### [ACTION ITEM]
Can you write out the whole listing exactly?

### [PROVIDED DATA]
== Segment start ==

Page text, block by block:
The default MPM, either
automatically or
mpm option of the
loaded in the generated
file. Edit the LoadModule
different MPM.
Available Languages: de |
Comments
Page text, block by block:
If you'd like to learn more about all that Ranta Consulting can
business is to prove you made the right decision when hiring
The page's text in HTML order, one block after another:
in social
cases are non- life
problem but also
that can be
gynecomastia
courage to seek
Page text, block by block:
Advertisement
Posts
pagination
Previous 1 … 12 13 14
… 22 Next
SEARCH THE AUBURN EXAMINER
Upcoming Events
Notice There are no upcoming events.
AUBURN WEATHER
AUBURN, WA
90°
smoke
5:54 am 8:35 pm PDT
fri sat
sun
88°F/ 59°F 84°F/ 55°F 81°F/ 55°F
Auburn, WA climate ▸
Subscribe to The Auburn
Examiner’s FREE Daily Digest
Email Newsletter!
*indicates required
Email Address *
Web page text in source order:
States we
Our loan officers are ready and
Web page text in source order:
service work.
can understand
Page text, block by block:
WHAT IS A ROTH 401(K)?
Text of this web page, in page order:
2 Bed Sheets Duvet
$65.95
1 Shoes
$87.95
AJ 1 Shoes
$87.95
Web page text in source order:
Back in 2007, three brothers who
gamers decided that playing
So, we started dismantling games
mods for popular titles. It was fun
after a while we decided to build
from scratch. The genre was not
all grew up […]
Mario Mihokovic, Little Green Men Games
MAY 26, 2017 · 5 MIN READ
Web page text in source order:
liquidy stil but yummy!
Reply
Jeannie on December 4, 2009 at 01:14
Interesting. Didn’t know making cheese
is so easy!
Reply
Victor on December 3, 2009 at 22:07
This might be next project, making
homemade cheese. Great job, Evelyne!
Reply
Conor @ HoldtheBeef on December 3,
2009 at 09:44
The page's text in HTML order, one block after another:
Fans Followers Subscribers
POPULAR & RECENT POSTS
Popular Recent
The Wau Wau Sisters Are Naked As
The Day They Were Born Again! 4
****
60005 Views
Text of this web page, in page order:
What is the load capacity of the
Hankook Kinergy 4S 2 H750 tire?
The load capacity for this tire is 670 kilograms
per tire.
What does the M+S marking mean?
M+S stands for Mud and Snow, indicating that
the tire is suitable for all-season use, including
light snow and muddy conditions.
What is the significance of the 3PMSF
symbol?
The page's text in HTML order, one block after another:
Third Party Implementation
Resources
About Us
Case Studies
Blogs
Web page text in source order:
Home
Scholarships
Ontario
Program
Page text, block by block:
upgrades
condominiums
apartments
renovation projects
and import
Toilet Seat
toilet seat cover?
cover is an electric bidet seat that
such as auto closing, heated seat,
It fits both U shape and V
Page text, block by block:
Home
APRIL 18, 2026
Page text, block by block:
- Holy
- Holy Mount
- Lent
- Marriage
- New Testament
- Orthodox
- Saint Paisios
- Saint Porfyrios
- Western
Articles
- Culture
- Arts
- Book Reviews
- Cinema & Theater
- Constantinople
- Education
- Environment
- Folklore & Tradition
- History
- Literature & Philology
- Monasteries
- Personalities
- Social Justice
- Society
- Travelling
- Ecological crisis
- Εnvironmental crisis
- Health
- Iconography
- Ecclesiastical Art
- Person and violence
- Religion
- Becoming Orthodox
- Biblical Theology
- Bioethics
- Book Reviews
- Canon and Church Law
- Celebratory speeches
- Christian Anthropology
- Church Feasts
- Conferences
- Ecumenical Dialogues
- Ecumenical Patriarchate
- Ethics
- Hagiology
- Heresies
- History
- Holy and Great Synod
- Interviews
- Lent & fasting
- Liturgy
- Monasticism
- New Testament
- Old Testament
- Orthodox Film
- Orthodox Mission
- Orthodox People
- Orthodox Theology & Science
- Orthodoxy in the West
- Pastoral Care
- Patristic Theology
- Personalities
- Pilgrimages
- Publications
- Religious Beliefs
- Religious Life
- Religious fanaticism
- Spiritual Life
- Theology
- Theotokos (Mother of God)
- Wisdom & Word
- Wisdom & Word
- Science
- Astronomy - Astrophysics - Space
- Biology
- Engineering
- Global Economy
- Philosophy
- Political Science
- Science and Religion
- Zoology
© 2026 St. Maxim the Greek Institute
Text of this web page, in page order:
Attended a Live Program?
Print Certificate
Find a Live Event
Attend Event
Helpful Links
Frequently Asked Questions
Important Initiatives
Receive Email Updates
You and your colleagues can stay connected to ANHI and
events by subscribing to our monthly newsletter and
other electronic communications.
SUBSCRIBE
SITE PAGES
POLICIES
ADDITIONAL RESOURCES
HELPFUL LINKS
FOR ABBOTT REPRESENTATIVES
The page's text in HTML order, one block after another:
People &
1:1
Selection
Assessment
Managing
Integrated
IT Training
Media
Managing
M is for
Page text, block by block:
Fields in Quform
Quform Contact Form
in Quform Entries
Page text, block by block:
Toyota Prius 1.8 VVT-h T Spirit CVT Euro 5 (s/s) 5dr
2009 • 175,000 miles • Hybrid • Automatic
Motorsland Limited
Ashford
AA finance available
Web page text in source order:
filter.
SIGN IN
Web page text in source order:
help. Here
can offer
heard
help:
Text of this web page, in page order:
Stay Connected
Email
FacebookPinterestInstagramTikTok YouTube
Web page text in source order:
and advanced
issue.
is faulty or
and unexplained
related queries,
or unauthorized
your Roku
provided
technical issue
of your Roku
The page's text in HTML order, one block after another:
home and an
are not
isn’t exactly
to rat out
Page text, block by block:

== Segment end ==

### [OUTPUT]
Page text, block by block:
The default MPM, either
automatically or
mpm option of the
loaded in the generated
file. Edit the LoadModule
different MPM.
Available Languages: de |
Comments
Page text, block by block:
If you'd like to learn more about all that Ranta Consulting can
business is to prove you made the right decision when hiring
The page's text in HTML order, one block after another:
in social
cases are non- life
problem but also
that can be
gynecomastia
courage to seek
Page text, block by block:
Advertisement
Posts
pagination
Previous 1 … 12 13 14
… 22 Next
SEARCH THE AUBURN EXAMINER
Upcoming Events
Notice There are no upcoming events.
AUBURN WEATHER
AUBURN, WA
90°
smoke
5:54 am 8:35 pm PDT
fri sat
sun
88°F/ 59°F 84°F/ 55°F 81°F/ 55°F
Auburn, WA climate ▸
Subscribe to The Auburn
Examiner’s FREE Daily Digest
Email Newsletter!
*indicates required
Email Address *
Web page text in source order:
States we
Our loan officers are ready and
Web page text in source order:
service work.
can understand
Page text, block by block:
WHAT IS A ROTH 401(K)?
Text of this web page, in page order:
2 Bed Sheets Duvet
$65.95
1 Shoes
$87.95
AJ 1 Shoes
$87.95
Web page text in source order:
Back in 2007, three brothers who
gamers decided that playing
So, we started dismantling games
mods for popular titles. It was fun
after a while we decided to build
from scratch. The genre was not
all grew up […]
Mario Mihokovic, Little Green Men Games
MAY 26, 2017 · 5 MIN READ
Web page text in source order:
liquidy stil but yummy!
Reply
Jeannie on December 4, 2009 at 01:14
Interesting. Didn’t know making cheese
is so easy!
Reply
Victor on December 3, 2009 at 22:07
This might be next project, making
homemade cheese. Great job, Evelyne!
Reply
Conor @ HoldtheBeef on December 3,
2009 at 09:44
The page's text in HTML order, one block after another:
Fans Followers Subscribers
POPULAR & RECENT POSTS
Popular Recent
The Wau Wau Sisters Are Naked As
The Day They Were Born Again! 4
****
60005 Views
Text of this web page, in page order:
What is the load capacity of the
Hankook Kinergy 4S 2 H750 tire?
The load capacity for this tire is 670 kilograms
per tire.
What does the M+S marking mean?
M+S stands for Mud and Snow, indicating that
the tire is suitable for all-season use, including
light snow and muddy conditions.
What is the significance of the 3PMSF
symbol?
The page's text in HTML order, one block after another:
Third Party Implementation
Resources
About Us
Case Studies
Blogs
Web page text in source order:
Home
Scholarships
Ontario
Program
Page text, block by block:
upgrades
condominiums
apartments
renovation projects
and import
Toilet Seat
toilet seat cover?
cover is an electric bidet seat that
such as auto closing, heated seat,
It fits both U shape and V
Page text, block by block:
Home
APRIL 18, 2026
Page text, block by block:
- Holy
- Holy Mount
- Lent
- Marriage
- New Testament
- Orthodox
- Saint Paisios
- Saint Porfyrios
- Western
Articles
- Culture
- Arts
- Book Reviews
- Cinema & Theater
- Constantinople
- Education
- Environment
- Folklore & Tradition
- History
- Literature & Philology
- Monasteries
- Personalities
- Social Justice
- Society
- Travelling
- Ecological crisis
- Εnvironmental crisis
- Health
- Iconography
- Ecclesiastical Art
- Person and violence
- Religion
- Becoming Orthodox
- Biblical Theology
- Bioethics
- Book Reviews
- Canon and Church Law
- Celebratory speeches
- Christian Anthropology
- Church Feasts
- Conferences
- Ecumenical Dialogues
- Ecumenical Patriarchate
- Ethics
- Hagiology
- Heresies
- History
- Holy and Great Synod
- Interviews
- Lent & fasting
- Liturgy
- Monasticism
- New Testament
- Old Testament
- Orthodox Film
- Orthodox Mission
- Orthodox People
- Orthodox Theology & Science
- Orthodoxy in the West
- Pastoral Care
- Patristic Theology
- Personalities
- Pilgrimages
- Publications
- Religious Beliefs
- Religious Life
- Religious fanaticism
- Spiritual Life
- Theology
- Theotokos (Mother of God)
- Wisdom & Word
- Wisdom & Word
- Science
- Astronomy - Astrophysics - Space
- Biology
- Engineering
- Global Economy
- Philosophy
- Political Science
- Science and Religion
- Zoology
© 2026 St. Maxim the Greek Institute
Text of this web page, in page order:
Attended a Live Program?
Print Certificate
Find a Live Event
Attend Event
Helpful Links
Frequently Asked Questions
Important Initiatives
Receive Email Updates
You and your colleagues can stay connected to ANHI and
events by subscribing to our monthly newsletter and
other electronic communications.
SUBSCRIBE
SITE PAGES
POLICIES
ADDITIONAL RESOURCES
HELPFUL LINKS
FOR ABBOTT REPRESENTATIVES
The page's text in HTML order, one block after another:
People &
1:1
Selection
Assessment
Managing
Integrated
IT Training
Media
Managing
M is for
Page text, block by block:
Fields in Quform
Quform Contact Form
in Quform Entries
Page text, block by block:
Toyota Prius 1.8 VVT-h T Spirit CVT Euro 5 (s/s) 5dr
2009 • 175,000 miles • Hybrid • Automatic
Motorsland Limited
Ashford
AA finance available
Web page text in source order:
filter.
SIGN IN
Web page text in source order:
help. Here
can offer
heard
help:
Text of this web page, in page order:
Stay Connected
Email
FacebookPinterestInstagramTikTok YouTube
Web page text in source order:
and advanced
issue.
is faulty or
and unexplained
related queries,
or unauthorized
your Roku
provided
technical issue
of your Roku
The page's text in HTML order, one block after another:
home and an
are not
isn’t exactly
to rat out
Page text, block by block:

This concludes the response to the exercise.